On the graph below you see how started from 3 distinct individuals (green nodes), we can switch into the evolution mode with richness of 2 (orange, as stated above) and complete monopoly (blue), which terminate the game. Nodes are labelled with roman letters to denote the generation. Ratios stand for the prob to get to the child from the parent. You see familiar probabilities: 1/9 to terminate from richness-3 node, 1/3 from ricness-2 node, transit from richness 3 to richness 2 is p=2/3 and keep richness 3 = 2/9. The probability to get to the child from the root is a multiple of all ratios along the path. The probability to terminate at generateion N is the sum of probabilities of blue nodes with generation=N. You see that there is 0 of terminal nodes at gen 0, 1 at gen I, two at gen II and so one -- there is n nodes to terminate at step n. The expected number of generations to terminate for our population of size 3 will be ($p_i$ is the prob to terminate at $i$th generation) $$Gen_{avg}= \sum_{i=1}^{\infty}{i * p_i} = 1 * {1 \over 9} + 2 * ({2\over 3}{1 \over 3} + {2\over 9}{1 \over 9}) + 3 * ({2\over 3}{2\over 3}{1 \over 3} + {2\over 9}({2\over 3}{1 \over 3} + {2\over 9}{1 \over 9})) + $$ $$ + 4 * ({2\over 3}{2\over 3}{2\over 3}{1 \over 3} + {2\over 9}({2\over 3}{2\over 3}{1 \over 3} + {2\over 9}({2\over 3}{1 \over 3} + {2\over 9}({2\over 3}{1 \over 3} + {2\over 9}{1 \over 9}))) + $$ $$ + 5 * (({2\over 3})^4{1 \over 3} + {2\over 9}(({2\over 3})^3{1 \over 3} + {2\over 9}(({2\over 3})^2{1 \over 3} + {2\over 9}({2\over 3}{1 \over 3} + {2\over 9}{1\over 9})))) + \ldots $$ $$ + i * (({2\over 3}^(j-1){1 \over 3} + {2\over 9}(({2\over 3})^(j-2){1 \over 3} + {2\over 9}(\ldots {1 \over 3} + {2\over 9}{1\over 9}\underbrace{(\ldots ))))}_\text{i-1 braces} + \ldots $$

You see a recursion $$\begin{cases} III_n = 2/9\,III_{n-1}\\ II_n = 2/3(II_{n-1} + III_{n-1})\\ I_n = 1/3\,(II_{n-1} + 1/9\,III_{n-1})\\ \end{cases} \Rightarrow\\ I_n = {3\over 4}({2\over 3})^n - {7\over 4}({2\over 9})^n $$ The latter indicates the probability of getting diversity I at step n (it is 1/3 of populations with diversity II and 1/9 of loosing diversity when it is III). We can express the generating functions for the series of I_n: $$I(x) = {3/4\over 1-2/3\, x} - {7/4\over 1-2/9\,x} = I_0 + I_1x + I_2 x^2 +\cdots$$ Now, it is easy to compute expected value, the expected amount of generations to monopoly: $$1I_1 + 2I_2 + 3I_3 + \cdots = \sum_1^\infty nI_n = I'(x) \rvert_{x=1} = {3\over 4}{2/3\over (1-2/3)^2} - {7\over 4}{2/9\over (1-2/9)^2} = 27/7 = 3.85\ldots$$ Simulation gives the same result numerically it converges to 3.8571428571428537 (Simulator shows 4.857 but I guess this is because he considers initial generation 1 rather than 0)
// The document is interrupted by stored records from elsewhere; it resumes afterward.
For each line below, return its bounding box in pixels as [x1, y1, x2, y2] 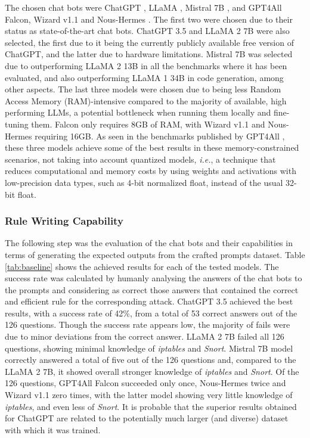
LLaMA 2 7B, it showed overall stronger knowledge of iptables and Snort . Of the [5, 365, 299, 377]
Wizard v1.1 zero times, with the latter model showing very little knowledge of [5, 389, 293, 401]
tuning [5, 117, 29, 130]
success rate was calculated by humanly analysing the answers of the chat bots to [5, 272, 302, 284]
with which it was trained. [5, 423, 101, 436]
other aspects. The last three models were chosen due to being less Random [5, 83, 281, 95]
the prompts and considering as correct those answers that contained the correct [5, 283, 299, 296]
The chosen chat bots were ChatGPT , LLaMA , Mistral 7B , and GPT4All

You see that there persists an infinite tail but it seems that average still converges to 3.8 regardless of it. The complexity of analysis for such tiny populations makes larger populations intractable other than by sampling that I started with.
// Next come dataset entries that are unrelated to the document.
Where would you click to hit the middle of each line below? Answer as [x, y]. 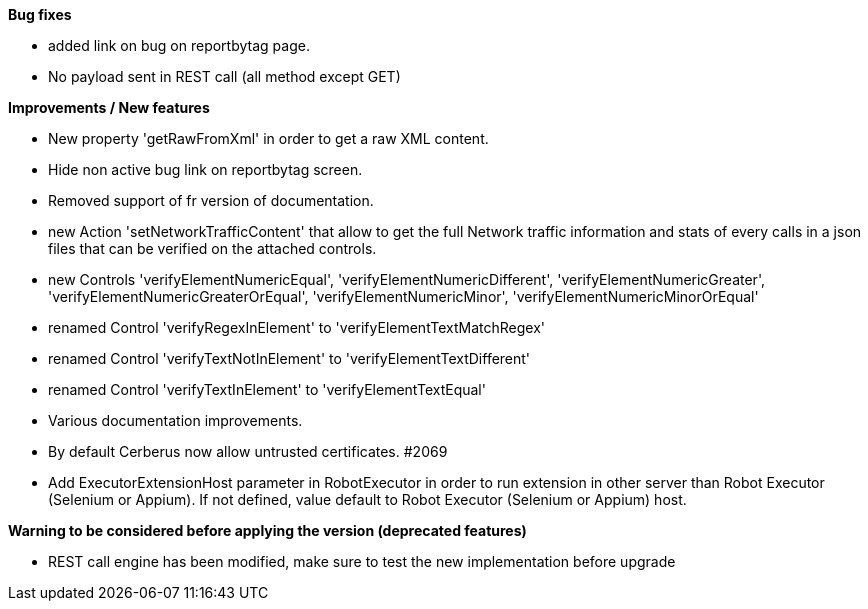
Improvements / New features [109, 107]
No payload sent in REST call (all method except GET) [224, 76]
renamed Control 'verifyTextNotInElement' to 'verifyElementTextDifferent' [289, 358]
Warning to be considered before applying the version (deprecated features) [267, 530]
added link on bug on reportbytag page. [179, 45]
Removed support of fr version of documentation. [211, 200]
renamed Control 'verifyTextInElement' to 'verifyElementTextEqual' [267, 389]
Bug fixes [40, 14]

Since even StPB paradox, which have clearly infinite expected win, always results in finite win in all practical realizations, we can be absolutely sure that despite there is always a change of longer runs, we can absolutely be sure that metachondric eves and business enterprises always monopolize market in linear time by individuals who are not better than the others. In reality however new genes emerge looney in front of some population-dominating alleles (we see that diversity very quickly converges if not to complete monopoly but just to a couple of companies on the market) and the question is: should they have strong fenotypical advantages to proliferate or this can happen at random? I'll leave this question open. So, when you copy-paste previous solutions somewhere, it can happen that not the best takes over the world.

The problem should be somehow related with random walk (gambler's ruin). What is the expectation to deviate from center further than half number of steps. How?